---- EXERCISE INPUT

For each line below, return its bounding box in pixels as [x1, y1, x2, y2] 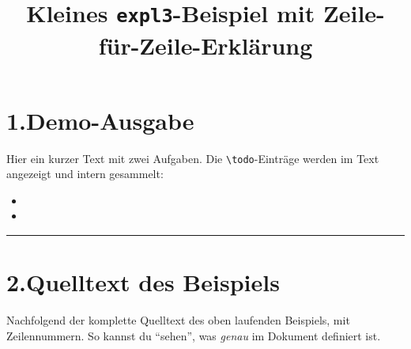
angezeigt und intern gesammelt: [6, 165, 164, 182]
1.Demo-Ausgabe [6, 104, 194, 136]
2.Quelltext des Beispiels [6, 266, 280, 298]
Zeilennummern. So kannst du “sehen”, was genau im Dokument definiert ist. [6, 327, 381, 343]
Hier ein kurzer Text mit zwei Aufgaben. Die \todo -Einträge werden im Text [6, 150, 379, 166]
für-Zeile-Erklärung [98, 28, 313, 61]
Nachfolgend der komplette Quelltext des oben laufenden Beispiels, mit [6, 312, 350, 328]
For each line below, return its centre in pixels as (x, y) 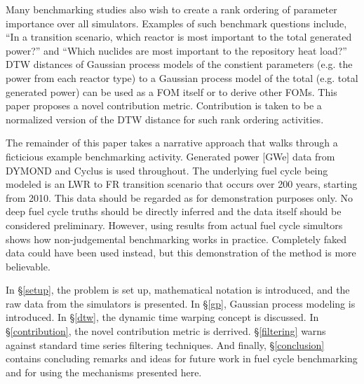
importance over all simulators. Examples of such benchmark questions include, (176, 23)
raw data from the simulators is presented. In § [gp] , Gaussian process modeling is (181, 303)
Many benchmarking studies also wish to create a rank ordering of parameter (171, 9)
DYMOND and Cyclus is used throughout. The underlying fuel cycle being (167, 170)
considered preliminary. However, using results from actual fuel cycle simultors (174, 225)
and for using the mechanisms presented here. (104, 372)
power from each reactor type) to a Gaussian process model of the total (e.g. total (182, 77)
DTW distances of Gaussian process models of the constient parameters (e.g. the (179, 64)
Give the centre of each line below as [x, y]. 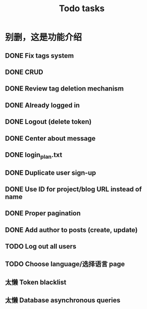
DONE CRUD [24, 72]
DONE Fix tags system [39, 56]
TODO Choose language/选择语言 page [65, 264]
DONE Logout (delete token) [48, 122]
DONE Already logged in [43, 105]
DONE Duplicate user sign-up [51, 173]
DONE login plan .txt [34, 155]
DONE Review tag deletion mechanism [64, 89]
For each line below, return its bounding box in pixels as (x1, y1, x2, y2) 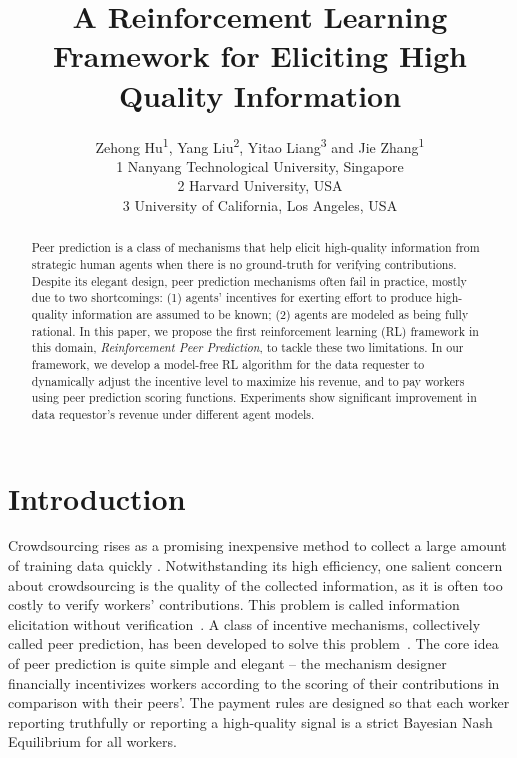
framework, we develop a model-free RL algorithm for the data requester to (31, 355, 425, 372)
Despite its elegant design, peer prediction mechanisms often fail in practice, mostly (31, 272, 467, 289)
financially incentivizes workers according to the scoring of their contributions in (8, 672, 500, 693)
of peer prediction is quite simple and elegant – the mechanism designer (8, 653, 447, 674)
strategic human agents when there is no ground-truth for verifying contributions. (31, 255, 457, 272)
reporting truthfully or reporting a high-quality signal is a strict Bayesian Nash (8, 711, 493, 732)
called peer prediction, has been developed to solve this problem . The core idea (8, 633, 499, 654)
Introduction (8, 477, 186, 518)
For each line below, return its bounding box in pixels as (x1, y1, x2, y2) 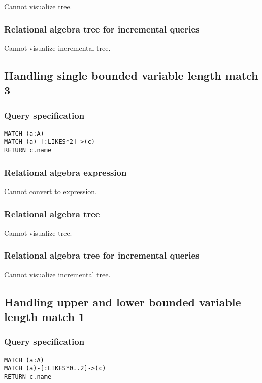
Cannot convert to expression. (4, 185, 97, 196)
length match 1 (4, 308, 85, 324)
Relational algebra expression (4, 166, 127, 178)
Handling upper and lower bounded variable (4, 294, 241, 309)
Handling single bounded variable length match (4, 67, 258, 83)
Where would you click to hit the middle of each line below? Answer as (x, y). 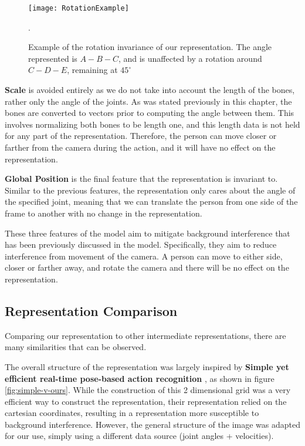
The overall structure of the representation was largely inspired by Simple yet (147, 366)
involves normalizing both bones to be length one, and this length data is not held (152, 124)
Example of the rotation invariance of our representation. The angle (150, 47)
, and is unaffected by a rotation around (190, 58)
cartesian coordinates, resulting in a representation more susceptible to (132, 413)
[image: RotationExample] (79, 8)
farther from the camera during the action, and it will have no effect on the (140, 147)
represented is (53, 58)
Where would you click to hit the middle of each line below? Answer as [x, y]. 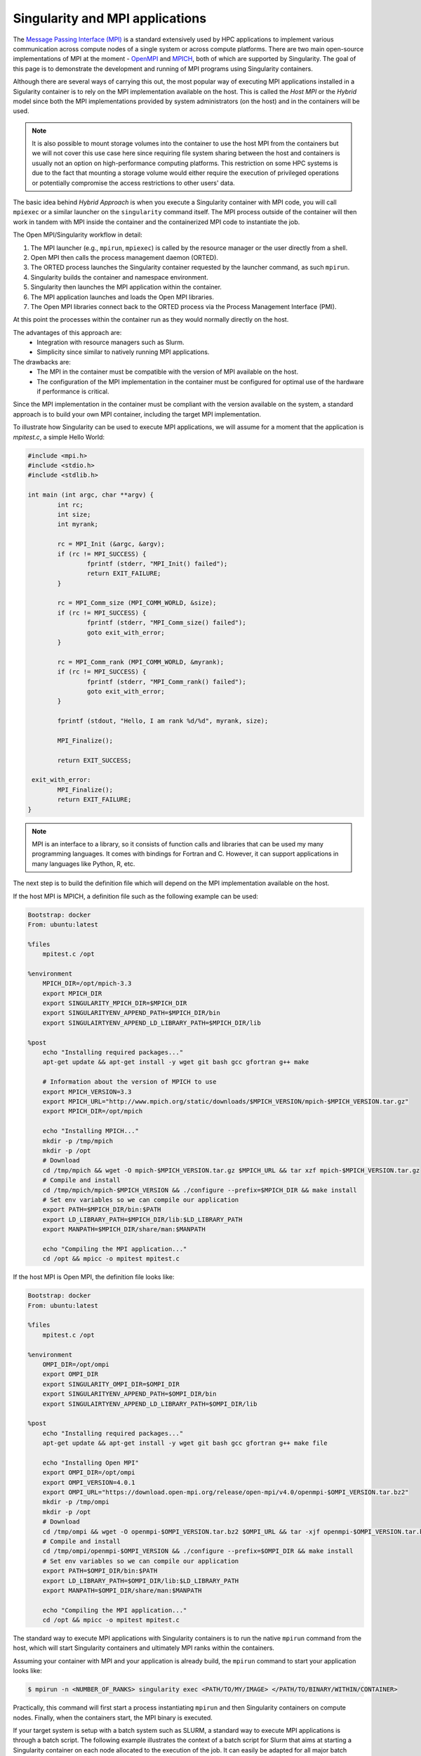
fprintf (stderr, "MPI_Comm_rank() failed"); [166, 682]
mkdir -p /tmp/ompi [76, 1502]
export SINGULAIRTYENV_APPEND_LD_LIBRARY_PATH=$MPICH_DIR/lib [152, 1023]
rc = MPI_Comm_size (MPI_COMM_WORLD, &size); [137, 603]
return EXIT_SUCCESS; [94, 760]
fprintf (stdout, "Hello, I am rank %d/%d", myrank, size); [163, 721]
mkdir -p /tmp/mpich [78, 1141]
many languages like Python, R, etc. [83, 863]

--------

Every entry above needs to be copied exactly, apart from its pictures.

For each line below, return its bounding box in pixels as [x1, y1, x2, y2] 
angezeigt und intern gesammelt: [6, 165, 164, 182]
1.Demo-Ausgabe [6, 104, 194, 136]
2.Quelltext des Beispiels [6, 266, 280, 298]
Zeilennummern. So kannst du “sehen”, was genau im Dokument definiert ist. [6, 327, 381, 343]
Hier ein kurzer Text mit zwei Aufgaben. Die \todo -Einträge werden im Text [6, 150, 379, 166]
für-Zeile-Erklärung [98, 28, 313, 61]
Nachfolgend der komplette Quelltext des oben laufenden Beispiels, mit [6, 312, 350, 328]
For each line below, return its centre in pixels as (x, y) 
importance over all simulators. Examples of such benchmark questions include, (176, 23)
raw data from the simulators is presented. In § [gp] , Gaussian process modeling is (181, 303)
Many benchmarking studies also wish to create a rank ordering of parameter (171, 9)
DYMOND and Cyclus is used throughout. The underlying fuel cycle being (167, 170)
considered preliminary. However, using results from actual fuel cycle simultors (174, 225)
and for using the mechanisms presented here. (104, 372)
power from each reactor type) to a Gaussian process model of the total (e.g. total (182, 77)
DTW distances of Gaussian process models of the constient parameters (e.g. the (179, 64)
Give the centre of each line below as [x, y]. 
DONE CRUD [24, 72]
DONE Fix tags system [39, 56]
TODO Choose language/选择语言 page [65, 264]
DONE Logout (delete token) [48, 122]
DONE Already logged in [43, 105]
DONE Duplicate user sign-up [51, 173]
DONE login plan .txt [34, 155]
DONE Review tag deletion mechanism [64, 89]
For each line below, return its bounding box in pixels as (x1, y1, x2, y2) 
framework, we develop a model-free RL algorithm for the data requester to (31, 355, 425, 372)
Despite its elegant design, peer prediction mechanisms often fail in practice, mostly (31, 272, 467, 289)
financially incentivizes workers according to the scoring of their contributions in (8, 672, 500, 693)
of peer prediction is quite simple and elegant – the mechanism designer (8, 653, 447, 674)
strategic human agents when there is no ground-truth for verifying contributions. (31, 255, 457, 272)
reporting truthfully or reporting a high-quality signal is a strict Bayesian Nash (8, 711, 493, 732)
called peer prediction, has been developed to solve this problem . The core idea (8, 633, 499, 654)
Introduction (8, 477, 186, 518)
For each line below, return its bounding box in pixels as (x1, y1, x2, y2) 
Cannot convert to expression. (4, 185, 97, 196)
length match 1 (4, 308, 85, 324)
Relational algebra expression (4, 166, 127, 178)
Handling upper and lower bounded variable (4, 294, 241, 309)
Handling single bounded variable length match (4, 67, 258, 83)
Where would you click to hit the middle of each line below? Answer as (x, y). 
The overall structure of the representation was largely inspired by Simple yet (147, 366)
involves normalizing both bones to be length one, and this length data is not held (152, 124)
Example of the rotation invariance of our representation. The angle (150, 47)
, and is unaffected by a rotation around (190, 58)
cartesian coordinates, resulting in a representation more susceptible to (132, 413)
[image: RotationExample] (79, 8)
farther from the camera during the action, and it will have no effect on the (140, 147)
represented is (53, 58)
Where would you click to hit the middle of each line below? Answer as [x, y]. 
fprintf (stderr, "MPI_Comm_rank() failed"); [166, 682]
mkdir -p /tmp/ompi [76, 1502]
export SINGULAIRTYENV_APPEND_LD_LIBRARY_PATH=$MPICH_DIR/lib [152, 1023]
rc = MPI_Comm_size (MPI_COMM_WORLD, &size); [137, 603]
return EXIT_SUCCESS; [94, 760]
fprintf (stdout, "Hello, I am rank %d/%d", myrank, size); [163, 721]
mkdir -p /tmp/mpich [78, 1141]
many languages like Python, R, etc. [83, 863]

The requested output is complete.